UDRP Proceedings and Domain Name Disputes

The UDRP was originally conceived by ICANN and includes a set of rules aimed at resolving ownership disputes over a particular domain name namely global top level domains such as :.aero, .biz, .com, .coop, .info, .museum, .name, .net, and .org. In most cases, the UDRP does not generally apply to country-code top-level domains. Registrants of global top-level domains agree to the terms of the UDRP as a prerequisite of the domain name registration agreement. UDRP enables trademark holders to retrieve domain names without having to go through a lengthy and expensive legal process through the court system. Instead, the UDRP governs an administrative or arbitration procedure before one of four of the following organizations: (1) the World Intellectual Property Organization (WIPO) in Switzerland; (2) the National Arbitration Forum (NAF) in the U.S.; (3) eResolution in Canada; and (4) the CPR Institute for Dispute Resolution (CPRADR) in theU.S.

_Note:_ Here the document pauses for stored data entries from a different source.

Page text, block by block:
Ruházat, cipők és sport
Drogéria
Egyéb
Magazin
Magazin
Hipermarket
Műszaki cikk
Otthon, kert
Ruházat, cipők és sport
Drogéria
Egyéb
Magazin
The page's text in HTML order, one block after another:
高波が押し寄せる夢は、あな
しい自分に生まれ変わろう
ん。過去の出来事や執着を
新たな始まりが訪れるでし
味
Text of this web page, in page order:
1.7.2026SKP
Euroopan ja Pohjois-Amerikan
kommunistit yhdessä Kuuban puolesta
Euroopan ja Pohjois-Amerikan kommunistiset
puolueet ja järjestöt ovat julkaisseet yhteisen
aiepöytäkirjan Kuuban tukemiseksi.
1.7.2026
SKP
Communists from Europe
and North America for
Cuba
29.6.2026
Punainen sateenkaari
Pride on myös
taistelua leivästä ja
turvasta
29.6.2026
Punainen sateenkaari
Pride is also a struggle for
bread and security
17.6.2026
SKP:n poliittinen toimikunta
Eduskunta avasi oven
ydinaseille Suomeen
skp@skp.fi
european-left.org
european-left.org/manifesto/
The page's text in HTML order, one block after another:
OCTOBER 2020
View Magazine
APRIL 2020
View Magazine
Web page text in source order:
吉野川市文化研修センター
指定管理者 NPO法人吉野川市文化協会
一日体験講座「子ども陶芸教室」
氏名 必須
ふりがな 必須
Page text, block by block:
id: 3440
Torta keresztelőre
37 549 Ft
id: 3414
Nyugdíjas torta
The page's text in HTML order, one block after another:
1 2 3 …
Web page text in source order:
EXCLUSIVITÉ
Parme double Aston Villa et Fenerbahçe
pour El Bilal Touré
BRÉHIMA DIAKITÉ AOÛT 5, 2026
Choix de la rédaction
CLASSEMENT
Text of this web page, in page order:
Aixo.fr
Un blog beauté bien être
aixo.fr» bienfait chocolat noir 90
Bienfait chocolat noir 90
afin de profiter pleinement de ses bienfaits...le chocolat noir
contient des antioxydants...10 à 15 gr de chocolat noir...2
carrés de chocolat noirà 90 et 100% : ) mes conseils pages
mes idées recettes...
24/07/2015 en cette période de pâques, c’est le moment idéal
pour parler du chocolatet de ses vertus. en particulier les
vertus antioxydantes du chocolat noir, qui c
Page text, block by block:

Under UDRP procedures, the trademark owner must file a complaint with one of the four organization described above and prove: (1) that the domain name is identical or confusingly similar to a trademark in which it has rights; (2) the current domain name holder has no rights or legitimate interests in the domain name; and (3) the domain name has been registered and is being used in bad faith. In most cases, the arbitration body will issue a ruling within a few months. To initiate a UDRP proceeding, a trademark owner should select a dispute-resolution provider from the list above, and then follow the requirements and instructions on the provider's website to submit a complaint. Advice of intellectual property counsel is prudent when preparing UDRP complaints.

Resolving Domain Name Disputes through Anticybersquatting Consumer Protection Act

In addition, the trademark owner could bring an action in a U.S. federal court under the Anticybersquatting Consumer Protection Act. This Act generally prohibits using a domain name containing another's trademark with an intent to profit. Under this Act, anyone who in bad faith uses, sells, or tries to sell a domain name that infringes another's trademark, may be subject to penalties of up to $100,000 per domain name abuse incident. The use of a domain containing another's trademark also may also violate other trademark and unfair competition laws. Advice of intellectual property counsel is prudent when assessing the best avenue of protection afforded to a trademarkowner.